I Can Hear You Whisper Read online

  Although the entire device is called a cochlear implant, only part of it is actually implanted, the internal piece that receives instructions from the processor and stimulates the electrodes that surgeons place in the inner ear. On its own, that piece does nothing. Like a dormant seed that needs water and sunlight to germinate, it waits for a signal. Producing that signal is the job of the external piece, which contains the microphones, battery pack, and most of the electronics. This outer piece has evolved from a bulky body-worn case to—in its smallest iteration—a behind-the-ear device not much bigger than a hearing aid. The intention was always to keep the internal components as simple as possible so that technology upgrades could be kept to the outside.

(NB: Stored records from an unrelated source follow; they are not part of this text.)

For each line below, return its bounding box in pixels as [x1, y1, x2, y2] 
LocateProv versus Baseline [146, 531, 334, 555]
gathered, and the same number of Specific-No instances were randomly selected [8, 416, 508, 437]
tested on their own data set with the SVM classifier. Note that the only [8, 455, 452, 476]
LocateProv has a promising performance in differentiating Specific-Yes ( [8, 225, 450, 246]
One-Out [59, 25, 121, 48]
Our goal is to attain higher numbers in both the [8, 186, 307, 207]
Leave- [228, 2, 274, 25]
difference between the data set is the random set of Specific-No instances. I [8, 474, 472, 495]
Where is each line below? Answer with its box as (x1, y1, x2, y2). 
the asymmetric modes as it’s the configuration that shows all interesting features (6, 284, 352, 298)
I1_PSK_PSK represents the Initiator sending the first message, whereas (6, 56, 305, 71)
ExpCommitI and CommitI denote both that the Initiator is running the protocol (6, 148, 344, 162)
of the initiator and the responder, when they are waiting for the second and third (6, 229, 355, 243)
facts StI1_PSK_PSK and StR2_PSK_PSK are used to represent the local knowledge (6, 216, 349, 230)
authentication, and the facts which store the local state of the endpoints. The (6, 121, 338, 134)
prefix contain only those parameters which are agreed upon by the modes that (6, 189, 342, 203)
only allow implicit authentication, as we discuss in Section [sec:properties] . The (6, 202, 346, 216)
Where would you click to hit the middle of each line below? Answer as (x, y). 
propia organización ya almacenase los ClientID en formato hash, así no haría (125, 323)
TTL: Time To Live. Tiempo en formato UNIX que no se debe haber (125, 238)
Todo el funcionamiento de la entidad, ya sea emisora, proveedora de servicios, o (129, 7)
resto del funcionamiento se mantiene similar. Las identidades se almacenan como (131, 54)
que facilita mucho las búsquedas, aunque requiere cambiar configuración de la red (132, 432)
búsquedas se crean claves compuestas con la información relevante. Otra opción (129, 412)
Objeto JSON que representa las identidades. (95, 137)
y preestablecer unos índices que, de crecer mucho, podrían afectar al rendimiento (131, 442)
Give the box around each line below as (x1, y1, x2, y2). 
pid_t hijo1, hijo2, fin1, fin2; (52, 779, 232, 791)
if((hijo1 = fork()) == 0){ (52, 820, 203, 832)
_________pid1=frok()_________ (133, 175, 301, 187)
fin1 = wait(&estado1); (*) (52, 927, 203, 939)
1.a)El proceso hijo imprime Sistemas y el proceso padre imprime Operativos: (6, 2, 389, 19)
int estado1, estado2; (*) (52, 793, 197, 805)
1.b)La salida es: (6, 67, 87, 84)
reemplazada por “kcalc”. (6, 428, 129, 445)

  Alex and I sat down with the audiologists we’d been assigned, Lisa Goldin and Sabrina Vitulano. They had a big box from Cochlear waiting for us with the external parts of the implant nestled inside in thick black protective foam. Because Alex was young and his ears were small, we were going to start by keeping the battery pack and processor in a separate unit, about the size of a small cigarette case, in a cloth pocket that pinned to his shirt. A cable would run from there to the much smaller piece on his ear, and a second cable would lead to the plastic coil and magnet on his head. When he got bigger, we would be able to switch to a battery pack that attached to the behind-the-ear processor and would do away with the pocket and extra cable. Lisa started by attaching Alex’s processor to her computer directly with an external cable. She then hooked the microphone behind his ear, though it hadn’t yet been turned on, and placed the magnetic coil on his head.

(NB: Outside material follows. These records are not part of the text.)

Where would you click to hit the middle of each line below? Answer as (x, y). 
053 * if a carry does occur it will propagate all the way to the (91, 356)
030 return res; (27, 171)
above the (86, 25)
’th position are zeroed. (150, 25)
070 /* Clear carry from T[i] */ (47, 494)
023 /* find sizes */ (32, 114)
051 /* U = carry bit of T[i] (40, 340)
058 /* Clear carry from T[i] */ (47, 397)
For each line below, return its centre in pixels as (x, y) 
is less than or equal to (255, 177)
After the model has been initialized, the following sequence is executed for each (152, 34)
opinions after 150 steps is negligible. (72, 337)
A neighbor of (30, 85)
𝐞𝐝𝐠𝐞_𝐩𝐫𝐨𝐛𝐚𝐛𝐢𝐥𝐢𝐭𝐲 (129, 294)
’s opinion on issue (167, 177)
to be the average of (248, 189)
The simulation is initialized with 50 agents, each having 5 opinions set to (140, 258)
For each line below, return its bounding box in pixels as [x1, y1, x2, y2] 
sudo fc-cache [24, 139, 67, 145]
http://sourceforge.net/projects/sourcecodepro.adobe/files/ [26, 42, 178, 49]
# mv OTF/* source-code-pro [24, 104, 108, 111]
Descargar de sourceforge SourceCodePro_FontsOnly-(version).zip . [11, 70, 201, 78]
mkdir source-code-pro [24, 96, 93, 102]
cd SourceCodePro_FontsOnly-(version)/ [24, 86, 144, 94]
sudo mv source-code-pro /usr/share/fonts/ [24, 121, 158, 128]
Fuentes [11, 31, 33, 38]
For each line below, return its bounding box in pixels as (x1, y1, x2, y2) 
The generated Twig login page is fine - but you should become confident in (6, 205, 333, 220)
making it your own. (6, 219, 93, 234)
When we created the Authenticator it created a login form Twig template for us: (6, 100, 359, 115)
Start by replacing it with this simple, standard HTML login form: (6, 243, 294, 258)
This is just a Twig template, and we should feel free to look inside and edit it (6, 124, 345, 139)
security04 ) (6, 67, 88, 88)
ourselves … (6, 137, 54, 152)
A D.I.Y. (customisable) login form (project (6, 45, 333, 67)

  “You try,” she said, removing the coil and handing it to me.

  Tentatively, I held the little piece of round flesh-colored plastic above his right ear. As soon as my hand drew near the internal magnet under his skin, the coil fell silently but energetically into position. How odd.

  A snail-shaped outline appeared on Lisa’s screen, a representation of Alex’s cochlea and the electrodes that now snaked through it. Lisa clicked her mouse and a line of dots flashed on, one by one, along the curled inside of the snail. Each electrode was meant to line up with a physical spot in Alex’s ear along the basilar membrane, so the electrodes were assigned different frequencies with high pitches at the base of the cochlea and low ones at the apex. The farther the electrodes are inserted, which depends on the patient’s physiology and the surgeon’s skill, the wider the range of frequencies that patient should hear.

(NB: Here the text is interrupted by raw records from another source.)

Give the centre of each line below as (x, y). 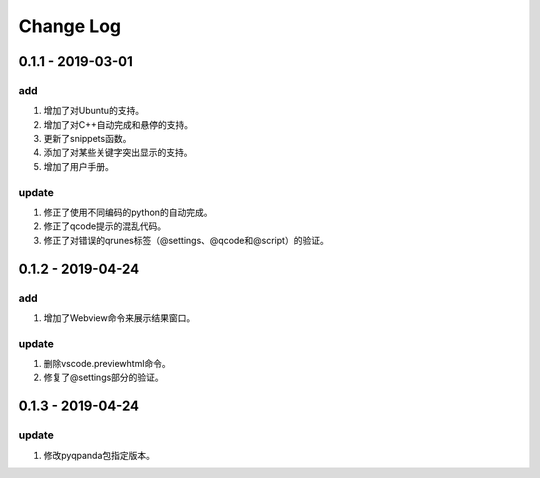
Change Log (70, 26)
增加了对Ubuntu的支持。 (94, 111)
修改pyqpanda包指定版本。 (99, 455)
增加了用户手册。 (78, 166)
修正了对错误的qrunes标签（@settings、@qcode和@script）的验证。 (186, 240)
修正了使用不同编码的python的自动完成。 (128, 212)
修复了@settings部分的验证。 (103, 377)
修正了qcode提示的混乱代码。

  “It’s working,” Lisa said. She had sent a signal to the internal components and they were functioning properly.

  Next, Lisa pulled up a screen that showed each of the twenty-two electrodes that had been implanted inside Alex’s cochlea in bar graph form. Two additional electrodes outside the cochlea would serve as grounds, creating a return path for the current. Lisa was going to set limits to the stimulation each electrode would receive—in effect, she was deciding how wide his window of sound should be. The process was known as MAPping, for Measurable Auditory Percept, and this was to be the first of many such sessions. At the bottom was the threshold, or T-level, the least amount of electrical stimulation that Alex could hear, and at the top was an upper limit known as the C-level, for “comfort” or “clinical,” which would equal the loudest sound Alex could tolerate.

  I stared at the computer screen, where each electrode showed up as a long, thin, gray rectangle. The sweet spot, the window of sound between the threshold and comfort levels, was depicted in canary yellow. Lisa could expand or compress the signal by clicking on the T or C level. Right there, in those narrow strips, was all the auditory experience of the world Alex was going to get in this ear.

  We all looked at him. His eyes had widened.

  “Can you hear that?” Lisa asked.

  He nodded tentatively. Since Bill House’s film of the young deaf woman Karen receiving her cochlear implant in the 1970s, there have been lots of videos of implant activations. YouTube has more than 37,000. Of the many I’ve seen, a few stand out. One ten-year-old girl burst into happy tears and clung to her grandmother, who, through her own tears, kept saying, “We did it, baby.” A baby boy, lying in his mother’s arms and sucking a pacifier, suddenly stared at his mother’s face. His mouth dropped open in amazement, and the pacifier fell out.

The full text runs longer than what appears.